天空中那片醉人的蓝色渐渐散去,夜幕将至。燥热的空气中弥漫着泥土的咸腥,带着铁锈味的湿意附着在每一寸裸露的肌肤上。蚊虫乱飞,蜻蜓振翅擦着花杆飞过,消失在远处。
暴雨要来了。
他抬手摘下一朵开得正艳的玫瑰。低头轻嗅,被尖刺扎破的血珠顺着修长的手指蜿蜒。额前碎发挡住表情。只听低沉带笑的声音道。
“江小姐,怎么想起来找我了?”
玫瑰花田中央,秋千椅上。江如枝身上还穿着那件黑色礼裙,镶满碎钻的高跟鞋一只陷在黏腻的土里,一只勾在脚尖随着动作前后轻轻晃动。她双手撑在两侧,背靠在倚背上仰头望天。迎着晚风,吹散她额前碎发,露出光洁饱满的额头和倦怠的眉眼。
“你说…我要该叫你沈止,还是沈…途?”
江如枝转头看向那个身影,漂浪的眼睛冷漠的盯着他,嗓音沙哑道:“沈家老二,你就这么嫉妒吗?”她的眼神渐渐变冷:“不要再去找婉婉。你冒充谁我不在意,但是你要是敢再用抚养费这种恶心的理由去骚扰她。我会和你拼命的。”她最后一句说得很轻,但还是顺着风飘进了沈途的耳朵里。
江如枝看向沈途,视线却越过他落在了他身后某一点上,这个人她连看一眼都觉得恶心。
沈途到没有一点被威胁的恼怒,反而低头细心把玫瑰插进胸口口袋里,双手插兜笑得戏虐,语调嘲弄:“江小姐真是本事通天,无所不知。沈某作为沈婉的兄长,难忍思念去看望自己的妹妹,江小姐也要管吗?至于那抚养费也不过是逼她回来的借口罢了,江小姐何苦编造什么陈年旧事来威胁我。”
沈途根本就没把江如枝放在眼里,不过江家的一个弃子,就算以前再厉害又怎样,拒绝了联姻的豪门千金就什么也不是了。
当年的事她不可能知道,那单凭冒充沈止这件事,他完全不怕江如枝去公诸于众,沈止已死,就算被猜穿了,沈家夫妇也会全力保他。所以就算她知道了又如何,根本威胁不到他。

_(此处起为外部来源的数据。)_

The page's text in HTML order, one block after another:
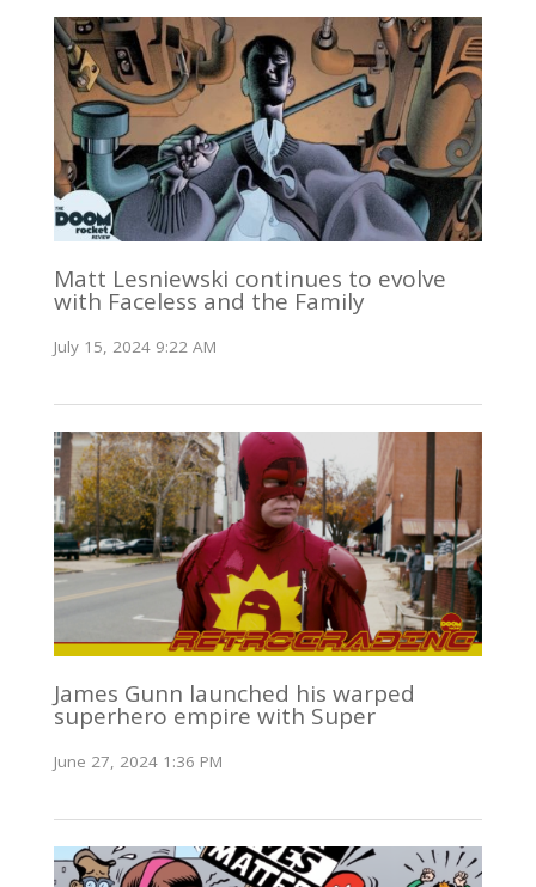
Matt Lesniewski continues to evolve
with Faceless and the Family
July 15, 2024 9:22 AM
James Gunn launched his warped
superhero empire with Super
June 27, 2024 1:36 PM

江如枝懒得去理沈途话里的嘲讽,不过是阴沟里的一条蛀虫,以为大哥死了他就可以爬出下水道站在阳光下了?呵,不过痴心妄想,可笑之极。
她拔出陷进泥里的高跟鞋,单手提起,光脚走下秋千椅,路过沈途身边时,撇了眼他胸口蔫吧儿的玫瑰,她轻嗤一声,语调耐人寻味:“以为拔光月季种上玫瑰就可以改变什么了?假货就是假货,再怎么模仿也上不得台面的。不过…我倒很好奇,你当年放火的时候…你有没有笑啊,郁川?”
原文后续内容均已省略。